- The Washington Times - Monday, November 10, 2003

The Supreme Court yesterday agreed to consider whether 16 detainees at the U.S. naval base at Guantanamo Bay, Cuba, have access to U.S. courts to challenge their imprisonment without formal charges.

The two British citizens, two Australians and 12 Kuwaitis are among 600 suspected Taliban and al Qaeda members from 40 nations being held in the wake of the Afghanistan war. They have not been given access to attorneys or to their families.

A federal judge dismissed lawsuits in the case, saying the detainees could not pursue the matter in U.S. courts because the military base was outside the nation’s sovereign territory. The U.S. Circuit Court of Appeals for the District of Columbia agreed in March, saying Cuba and not the United States had sovereignty over Guantanamo Bay.

It will be the first Supreme Court test of President Bush’s war on terrorism.

Oral arguments will be heard this spring. A final ruling, which could set precedent for the judiciary’s role in reviewing government actions during the war, is expected by July. The Supreme Court combined the lawsuits into a single appeal for the spring hearing.

The Bush administration issued no immediate comment.

The American Center for Law and Justice said it will file a friend of the court, or amicus, brief supporting the government, saying the “United States is permitted to take action to protect the safety and security of all Americans.”

In its written order, the Supreme Court said it would decide whether U.S. courts “lack jurisdiction to consider challenges to the legality of the detention of foreign nationals captured abroad in connection with hostilities and incarcerated at the Guantanamo Bay Naval Base, Cuba.”

The detainees, seized after the September 11 attacks, are considered enemy combatants, not prisoners of war who would be entitled to protection under international law.

Attorneys for the detainees, who filed lawsuits on behalf of the New York-based Center for Constitutional Rights (CCR), said international law and the U.S. Constitution do not allow indefinite detention without providing those detained with basic protections. They also said their clients “are not, and have never been, members of Al Qaeda or any other terrorist group.”

The CCR attorneys asked the justices Sept. 1 to review the appeals court decision in cases involving British citizens Shafig Rasul and Asif Iqbal and Australian David Hicks, detained since January 2002. They said the men had not been permitted to talk with counsel and were unaware of the lawsuits.

Several retired military officers who also asked the court to review the cases said they were pleased by the ruling.

“The United States is presented with a wonderful opportunity to demonstrate to both our allies and our enemies what the rule of law really means,” retired Rear Adm. John D. Hutson said. “We dare not fail. This is too important.”

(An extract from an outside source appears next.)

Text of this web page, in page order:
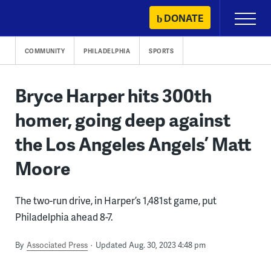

In their brief, the officers said the United States was violating its own military regulations and the Geneva Convention by not holding hearings to determine the prisoners’ status. They said that decision put U.S. military prisoners at greater risk in future conflicts.

The decision was hailed by several civil rights organizations, including Amnesty International, which described treatment of the Guantanamo detainees as “a human rights scandal.”

Solicitor General Theodore B. Olson, whose wife, Barbara, was killed in the September 11 attacks, had urged the high court not to hear the case. He said the appeals court properly determined that “aliens detained by the military abroad” have only those rights “determined by the executive and the military, and not the courts.”

In other action, the high court declined without comment to hear an appeal from the Illinois-based Global Relief Foundation, an Islamic charity whose assets were frozen after September 11. The charity, the second-largest Islamic relief group in the United States, has been linked to al Qaeda.